そんな私の様子を察してか、高尾くんはゲームを出してくれたりコメディ映画を見せてくれたり、なにかと気を紛らわせようとしてくれる。
そうやっていつも私に気を遣ってくれる。
「ごめん、お待たせ」
そう言って高尾くんの部屋に帰ると、ちょうど高尾くんが大きくあくびをしているのを見てしまった。
「あ、わり」
「眠いの?」
「いや、ダイジョーブ」
「無理しちゃダメだよ」
そう言って高尾くんの隣に座る。
毎日部活部活で疲れているだろう。
眠くなるのも当然だ。
「私もう帰るよ。ゆっくりして?」
「いや」
高尾くんは私の腕を掴む。
少しドキっとする。
「た、高尾くん?」
「帰っちゃやだなーって」
「でも、眠そうだし…」
「んー…アレ」
「?」
「膝枕、してくんね?」
ひ、膝枕!?
ボッと顔が赤くなるのを感じた。
膝枕、膝枕…。
「や、嫌ならいーんだ。
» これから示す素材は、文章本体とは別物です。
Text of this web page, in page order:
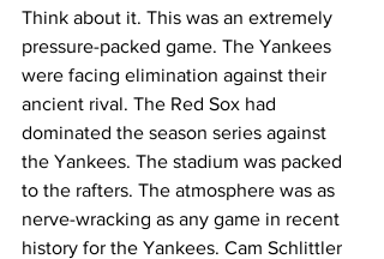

ちょっとコーヒーとか飲んで」
「あ、待って!」
立ち上がろうとする高尾くんの服の裾を掴む。
「い、嫌じゃない、よ」
そう言って座り直す。
「…マジで?」
「ど、どうぞ」
膝のあたりをぽんぽんと叩くと、高尾くんが寝転がってそこに頭を乗せる。
ひ、膝枕だ…。
「…ど、どう?」
「気持ちいーわ」
高尾くんはへらっと笑う。
私はドキドキし過ぎて、心臓が痛い。
「…」
「は、はい…って」
名前を呼ばれたので返事をすると、高尾くんは突然私の膝に頭を乗せたまま変顔をした。
「あはは、どうしたのいきなり?」
「笑った」
高尾くんはそう言って柔らかく笑う。
あ、また。
「…高尾くん」
「んー?」
「…いつもありがとう」
「?」
「いつも、私が緊張してるとき、こうやって笑わせてくれるでしょ」
いつもそう。
高尾くんはこうやって強張ってる私を和ませてくれる。
「そんなんじゃねーって」
「そうでしょ?」
「…たださ、の笑ってる顔が好きなだけ」
高尾くんはそう言って笑う。
いつもみたいな明るい笑い方じゃなくて、穏やかな、優しい笑顔だ。
「……私も」
「?」
「私も高尾くんのそういう顔、好きだよ」
「え、どういう顔してた?」
「気の抜けた顔」
「げ」
そう言って高尾くんは自分の顔を両手で覆う。
あ、ずるい。
「隠しちゃやだよ」
「やだ超恥ずかしい」
「ええー…」
残念そうな声を出すと、高尾くんは手をどけてくれた。
「こんな顔好きなの?」
「うん。なんか、いつもと違って…」
「…そっか」
いつもみたいな明るい表情も好きだけど、こういう、ゆっくりしたときしか見られない表情も、いいなあ。
「なんか目覚めて来たわ」
「そう?」
「ん。でも」
「?」
「もうちょっと、このまま」
高尾くんはそう言って目を瞑る。
私も、もう少しこのままがいいな。
穏やかな時間
13.09.23
ゆうなさんリクエストの高尾でした!
伊月か高尾だったんですが思いついたのが高尾だったので
ゆうなさんありがとうございました〜!
高尾が彼女の前でだけ緩んだ顔したら萌えるなというお話
感想もらえるとやる気出ます!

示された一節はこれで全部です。